> Available data:
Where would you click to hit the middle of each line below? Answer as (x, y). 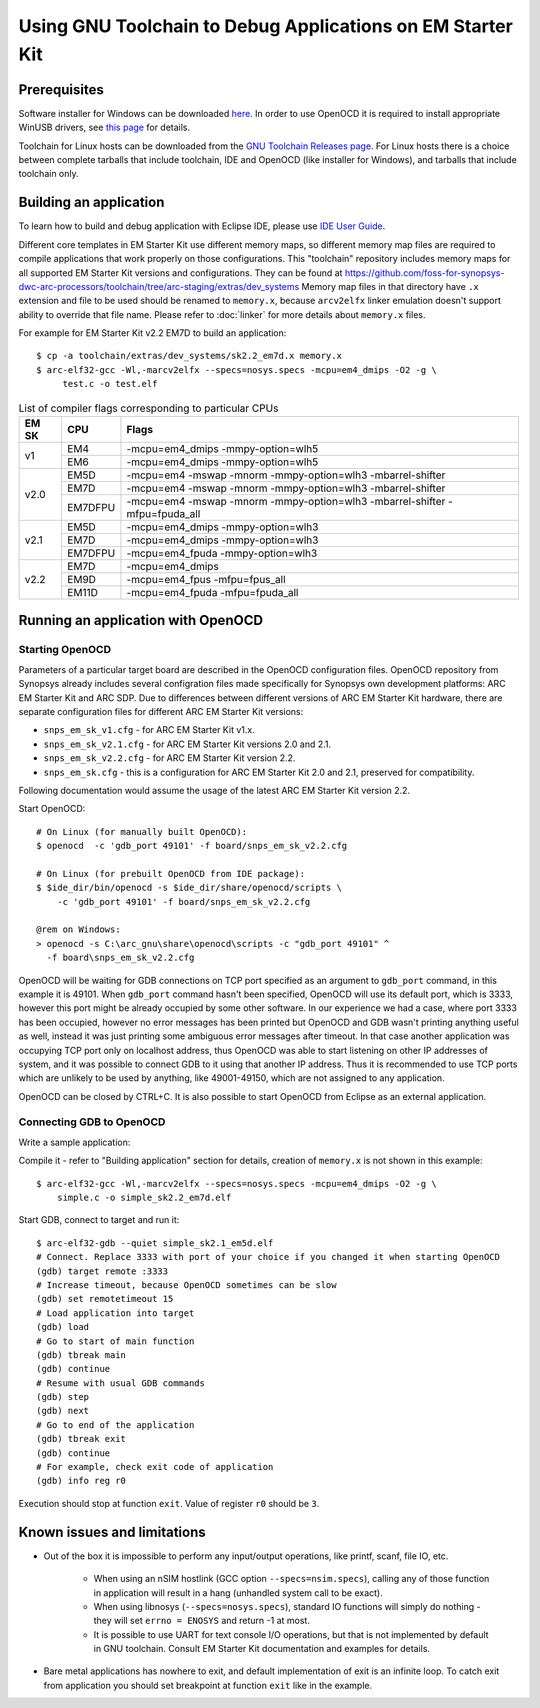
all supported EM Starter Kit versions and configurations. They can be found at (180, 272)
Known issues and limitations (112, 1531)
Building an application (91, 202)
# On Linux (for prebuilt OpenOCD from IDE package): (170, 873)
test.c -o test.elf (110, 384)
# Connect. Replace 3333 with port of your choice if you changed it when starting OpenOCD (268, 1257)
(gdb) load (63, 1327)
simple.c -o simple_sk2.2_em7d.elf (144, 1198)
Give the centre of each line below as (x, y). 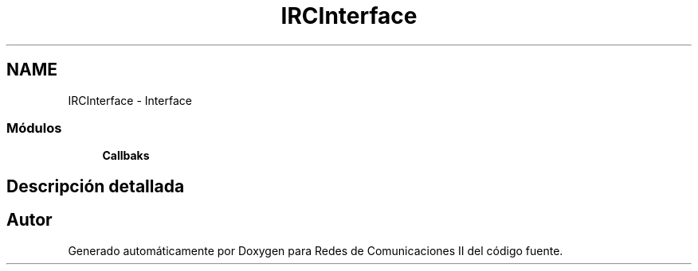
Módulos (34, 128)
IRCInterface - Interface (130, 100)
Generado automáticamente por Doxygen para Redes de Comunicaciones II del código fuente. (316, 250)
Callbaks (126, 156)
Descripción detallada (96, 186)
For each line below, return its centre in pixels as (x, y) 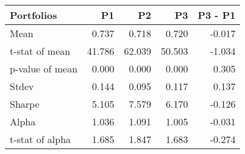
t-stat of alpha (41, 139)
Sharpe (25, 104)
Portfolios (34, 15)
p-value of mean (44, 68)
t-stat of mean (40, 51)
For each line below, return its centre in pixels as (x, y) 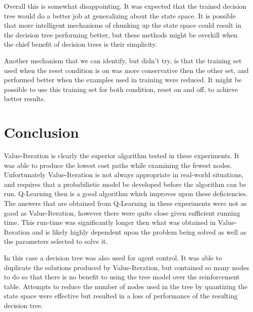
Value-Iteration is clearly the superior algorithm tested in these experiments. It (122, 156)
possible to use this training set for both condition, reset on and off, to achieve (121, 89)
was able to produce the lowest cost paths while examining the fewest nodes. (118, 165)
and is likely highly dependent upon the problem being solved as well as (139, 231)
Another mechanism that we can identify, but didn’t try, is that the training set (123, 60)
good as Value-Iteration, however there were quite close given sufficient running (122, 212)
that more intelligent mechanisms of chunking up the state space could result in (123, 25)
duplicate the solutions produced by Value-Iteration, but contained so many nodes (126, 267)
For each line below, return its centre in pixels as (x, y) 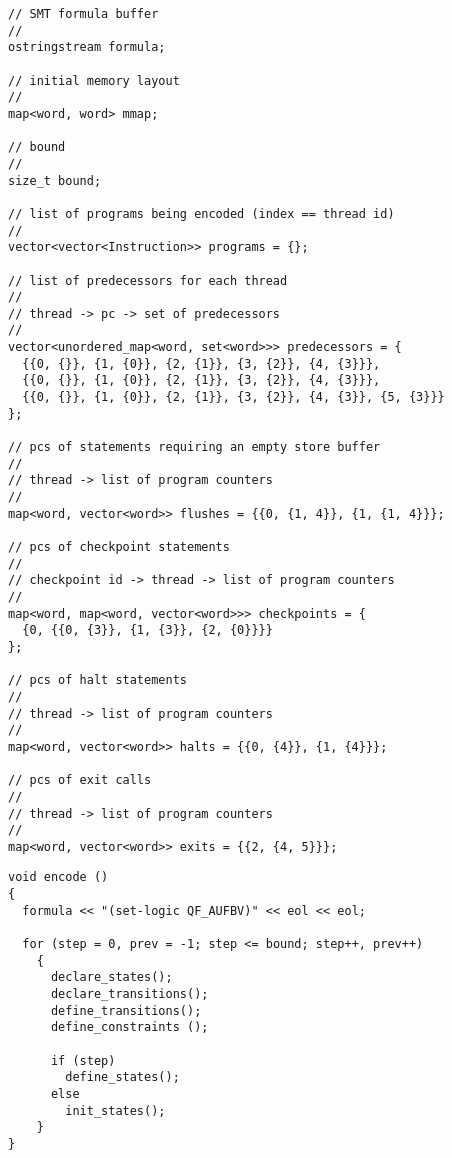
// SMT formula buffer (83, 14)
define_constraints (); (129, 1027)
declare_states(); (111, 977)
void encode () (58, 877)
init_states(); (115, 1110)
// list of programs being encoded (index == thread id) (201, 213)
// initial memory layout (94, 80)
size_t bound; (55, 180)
--
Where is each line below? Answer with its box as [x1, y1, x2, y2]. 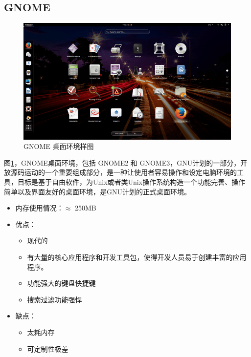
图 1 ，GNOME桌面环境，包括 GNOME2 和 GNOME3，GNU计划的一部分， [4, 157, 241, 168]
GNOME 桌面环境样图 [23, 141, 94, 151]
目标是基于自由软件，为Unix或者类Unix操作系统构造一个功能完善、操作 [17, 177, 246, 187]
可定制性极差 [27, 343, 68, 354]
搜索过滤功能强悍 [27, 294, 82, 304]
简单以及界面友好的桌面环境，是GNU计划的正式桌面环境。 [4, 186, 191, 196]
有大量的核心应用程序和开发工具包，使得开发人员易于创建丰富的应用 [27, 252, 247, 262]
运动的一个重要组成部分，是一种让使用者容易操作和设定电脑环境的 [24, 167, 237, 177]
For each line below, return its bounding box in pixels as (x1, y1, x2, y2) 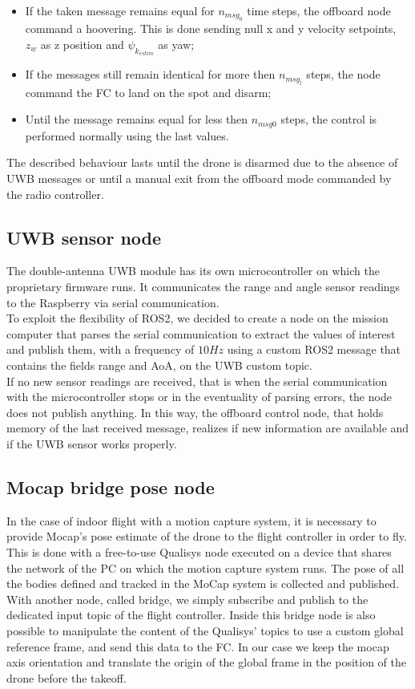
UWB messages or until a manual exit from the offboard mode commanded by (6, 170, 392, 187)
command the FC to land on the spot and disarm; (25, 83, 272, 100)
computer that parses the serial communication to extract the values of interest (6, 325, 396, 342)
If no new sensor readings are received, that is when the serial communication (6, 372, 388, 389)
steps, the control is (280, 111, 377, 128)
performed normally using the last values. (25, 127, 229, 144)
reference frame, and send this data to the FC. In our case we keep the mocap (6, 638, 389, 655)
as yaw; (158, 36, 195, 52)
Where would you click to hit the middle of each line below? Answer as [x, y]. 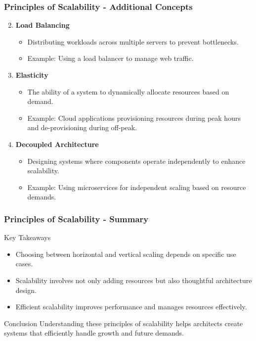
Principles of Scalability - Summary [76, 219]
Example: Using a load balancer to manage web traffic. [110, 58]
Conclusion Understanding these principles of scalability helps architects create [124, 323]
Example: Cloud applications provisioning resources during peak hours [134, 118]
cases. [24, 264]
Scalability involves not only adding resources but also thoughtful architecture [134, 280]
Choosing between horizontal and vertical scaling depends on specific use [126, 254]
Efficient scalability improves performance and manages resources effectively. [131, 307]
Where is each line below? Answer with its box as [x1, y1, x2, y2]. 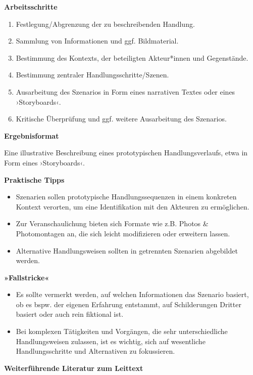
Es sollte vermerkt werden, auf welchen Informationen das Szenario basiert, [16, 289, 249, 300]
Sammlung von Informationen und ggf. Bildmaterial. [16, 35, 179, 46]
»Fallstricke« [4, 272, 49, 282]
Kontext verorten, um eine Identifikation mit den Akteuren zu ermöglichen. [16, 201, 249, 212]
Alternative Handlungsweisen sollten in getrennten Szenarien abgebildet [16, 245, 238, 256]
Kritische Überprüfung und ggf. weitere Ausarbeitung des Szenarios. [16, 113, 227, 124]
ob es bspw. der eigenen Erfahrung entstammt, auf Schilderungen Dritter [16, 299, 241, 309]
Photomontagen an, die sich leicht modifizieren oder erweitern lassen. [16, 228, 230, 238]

> Your objective: Although the records above contain pictures, the copy must not; set down exactly the lines from the one with "t-stat of alpha (41, 139)" up to and including the one with "and is likely".

> Your solution:
t-stat of alpha (41, 139)
Sharpe (25, 104)
Portfolios (34, 15)
p-value of mean (44, 68)
t-stat of mean (40, 51)
For each line below, return its centre in pixels as (x, y) 
Value-Iteration is clearly the superior algorithm tested in these experiments. It (122, 156)
possible to use this training set for both condition, reset on and off, to achieve (121, 89)
was able to produce the lowest cost paths while examining the fewest nodes. (118, 165)
and is likely highly dependent upon the problem being solved as well as (139, 231)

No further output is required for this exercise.